The Grandaddy Russell 2000 rallied close to its 200-week moving average (topic of our previous article) yesterday. On Wednesday, with rising yields once again, Gramps retreated.
In a bullish scenario, IWM continues to consolidate and rally in the coming days and weeks, eventually breaking through the 200-week moving average and continuing to climb. In the bearish case, if IWM cannot regain its 200-WMA after a period of consolidation, this key weekly technical level will become significant bear market resistance. That will most likely lead to lower lows.
IWM is in a bearish phase along with the other indices, but recent price action has shown relative strength.
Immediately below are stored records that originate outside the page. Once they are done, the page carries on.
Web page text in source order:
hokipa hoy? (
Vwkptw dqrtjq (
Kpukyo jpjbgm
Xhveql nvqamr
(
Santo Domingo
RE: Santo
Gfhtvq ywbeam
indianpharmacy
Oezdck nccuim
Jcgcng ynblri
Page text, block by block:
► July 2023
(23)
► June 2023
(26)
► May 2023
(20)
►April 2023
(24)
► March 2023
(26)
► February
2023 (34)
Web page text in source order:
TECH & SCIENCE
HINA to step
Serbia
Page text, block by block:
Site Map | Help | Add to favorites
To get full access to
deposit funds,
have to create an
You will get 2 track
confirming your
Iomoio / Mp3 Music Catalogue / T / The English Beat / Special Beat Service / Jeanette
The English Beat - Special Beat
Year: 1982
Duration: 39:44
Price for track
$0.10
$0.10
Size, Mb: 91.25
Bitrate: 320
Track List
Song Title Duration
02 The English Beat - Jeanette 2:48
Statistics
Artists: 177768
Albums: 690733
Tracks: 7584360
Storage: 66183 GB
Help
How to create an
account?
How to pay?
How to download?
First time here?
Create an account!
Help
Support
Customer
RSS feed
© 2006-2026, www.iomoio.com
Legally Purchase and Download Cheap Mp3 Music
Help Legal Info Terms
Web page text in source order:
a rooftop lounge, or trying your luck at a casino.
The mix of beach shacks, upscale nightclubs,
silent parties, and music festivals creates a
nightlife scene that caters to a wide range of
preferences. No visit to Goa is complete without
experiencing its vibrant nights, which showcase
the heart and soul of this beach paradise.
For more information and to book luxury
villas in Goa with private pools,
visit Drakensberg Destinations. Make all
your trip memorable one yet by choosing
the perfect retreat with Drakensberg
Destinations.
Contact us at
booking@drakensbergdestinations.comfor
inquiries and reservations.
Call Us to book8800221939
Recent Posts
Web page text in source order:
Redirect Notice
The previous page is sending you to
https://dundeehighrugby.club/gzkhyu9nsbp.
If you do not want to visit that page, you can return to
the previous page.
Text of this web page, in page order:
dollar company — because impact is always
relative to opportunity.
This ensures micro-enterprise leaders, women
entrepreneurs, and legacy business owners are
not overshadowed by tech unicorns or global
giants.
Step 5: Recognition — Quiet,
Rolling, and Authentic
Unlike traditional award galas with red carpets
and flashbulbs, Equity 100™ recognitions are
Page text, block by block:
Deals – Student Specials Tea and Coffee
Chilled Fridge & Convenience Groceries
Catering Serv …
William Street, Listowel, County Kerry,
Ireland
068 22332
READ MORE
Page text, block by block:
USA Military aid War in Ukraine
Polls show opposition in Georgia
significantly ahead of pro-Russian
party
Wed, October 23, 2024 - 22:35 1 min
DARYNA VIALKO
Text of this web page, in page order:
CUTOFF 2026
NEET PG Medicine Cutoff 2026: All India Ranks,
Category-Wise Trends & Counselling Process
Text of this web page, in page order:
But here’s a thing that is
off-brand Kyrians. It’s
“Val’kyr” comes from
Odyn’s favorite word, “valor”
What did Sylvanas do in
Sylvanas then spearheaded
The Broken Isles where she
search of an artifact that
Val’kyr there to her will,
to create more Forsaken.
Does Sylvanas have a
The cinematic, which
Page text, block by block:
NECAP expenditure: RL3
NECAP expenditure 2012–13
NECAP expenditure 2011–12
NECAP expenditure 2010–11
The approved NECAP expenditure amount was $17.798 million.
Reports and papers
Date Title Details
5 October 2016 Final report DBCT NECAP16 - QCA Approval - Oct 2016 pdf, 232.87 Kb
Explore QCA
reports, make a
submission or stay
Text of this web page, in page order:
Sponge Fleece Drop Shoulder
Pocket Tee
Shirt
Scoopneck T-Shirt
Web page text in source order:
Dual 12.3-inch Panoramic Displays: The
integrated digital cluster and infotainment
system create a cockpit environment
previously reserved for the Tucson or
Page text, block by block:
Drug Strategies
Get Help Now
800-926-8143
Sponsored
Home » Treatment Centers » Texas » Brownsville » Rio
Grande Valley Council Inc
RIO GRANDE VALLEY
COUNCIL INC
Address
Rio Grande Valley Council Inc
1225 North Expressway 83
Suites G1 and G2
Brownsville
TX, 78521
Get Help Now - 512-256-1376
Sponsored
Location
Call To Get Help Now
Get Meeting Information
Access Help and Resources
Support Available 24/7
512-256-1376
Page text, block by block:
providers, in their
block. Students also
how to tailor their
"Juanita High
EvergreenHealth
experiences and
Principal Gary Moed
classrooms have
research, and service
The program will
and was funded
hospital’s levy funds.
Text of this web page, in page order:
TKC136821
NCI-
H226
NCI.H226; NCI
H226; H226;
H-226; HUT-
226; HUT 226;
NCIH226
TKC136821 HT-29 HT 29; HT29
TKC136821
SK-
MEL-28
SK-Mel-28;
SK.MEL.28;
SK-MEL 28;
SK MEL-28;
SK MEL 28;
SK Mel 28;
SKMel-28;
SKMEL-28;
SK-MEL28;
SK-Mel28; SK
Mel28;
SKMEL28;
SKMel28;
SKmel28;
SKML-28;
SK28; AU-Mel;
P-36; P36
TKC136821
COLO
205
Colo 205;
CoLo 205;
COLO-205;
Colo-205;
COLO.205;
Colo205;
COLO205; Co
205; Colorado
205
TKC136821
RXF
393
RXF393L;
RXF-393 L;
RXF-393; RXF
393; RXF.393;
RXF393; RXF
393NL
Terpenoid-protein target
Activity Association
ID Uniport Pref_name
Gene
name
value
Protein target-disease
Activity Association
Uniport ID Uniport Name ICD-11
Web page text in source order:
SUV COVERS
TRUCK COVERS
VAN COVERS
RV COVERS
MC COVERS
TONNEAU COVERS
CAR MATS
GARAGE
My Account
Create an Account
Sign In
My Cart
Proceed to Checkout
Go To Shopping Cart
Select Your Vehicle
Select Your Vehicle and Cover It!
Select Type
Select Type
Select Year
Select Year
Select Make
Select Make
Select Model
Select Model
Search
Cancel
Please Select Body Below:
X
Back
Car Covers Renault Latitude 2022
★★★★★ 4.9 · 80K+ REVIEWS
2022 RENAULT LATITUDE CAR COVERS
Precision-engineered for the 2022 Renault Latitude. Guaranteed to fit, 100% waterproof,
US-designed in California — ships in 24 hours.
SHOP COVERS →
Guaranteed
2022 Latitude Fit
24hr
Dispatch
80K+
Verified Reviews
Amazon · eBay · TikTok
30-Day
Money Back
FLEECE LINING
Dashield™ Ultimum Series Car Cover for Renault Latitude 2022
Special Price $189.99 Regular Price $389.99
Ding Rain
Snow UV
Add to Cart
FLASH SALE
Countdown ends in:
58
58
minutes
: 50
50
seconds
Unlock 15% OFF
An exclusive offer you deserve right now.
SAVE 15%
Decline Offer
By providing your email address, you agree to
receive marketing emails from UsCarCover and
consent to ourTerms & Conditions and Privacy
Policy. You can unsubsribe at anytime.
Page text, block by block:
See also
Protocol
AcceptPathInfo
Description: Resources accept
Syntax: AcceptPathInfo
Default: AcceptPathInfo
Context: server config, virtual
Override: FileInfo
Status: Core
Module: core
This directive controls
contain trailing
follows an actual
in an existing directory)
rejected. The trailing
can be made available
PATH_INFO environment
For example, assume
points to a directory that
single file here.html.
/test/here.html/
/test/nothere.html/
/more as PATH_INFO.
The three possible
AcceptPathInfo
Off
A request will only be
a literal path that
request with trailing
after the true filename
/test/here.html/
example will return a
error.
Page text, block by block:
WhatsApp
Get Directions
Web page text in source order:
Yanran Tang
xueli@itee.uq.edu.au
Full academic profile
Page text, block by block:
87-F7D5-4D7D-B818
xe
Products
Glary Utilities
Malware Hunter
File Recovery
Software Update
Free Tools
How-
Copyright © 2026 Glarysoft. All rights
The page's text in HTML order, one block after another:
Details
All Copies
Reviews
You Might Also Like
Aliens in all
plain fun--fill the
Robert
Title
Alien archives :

What should we watch out for?
While IWM struggles to break above its 200-week moving average, it has held its mid-June lows. SPY, DIA, and Nasdaq 100, all failed to do so.
Grandpa Russell's companies are mid-cap and small-cap American businesses that are less well-known brands and have little exposure to international markets, so the strong US dollar has less impact. The Russell 2000 has violated the 200-weekly moving average several times before. In fact, with every crisis it was the NASDAQ that led while small caps remained weak. The reasons for that were low interest rates, low corporate tax rates and corporate buybacks. Small-cap companies did not have the same benefits from those factors.
In fact, this highlights the recent resilience of small and mid-cap stocks compared to large-cap stocks in the face of inflation, higher rates, slowing economic growth and US dollar strength. Grandpa Russell still needs substantial work to the upside, but a potential multi-week bottom might be forming.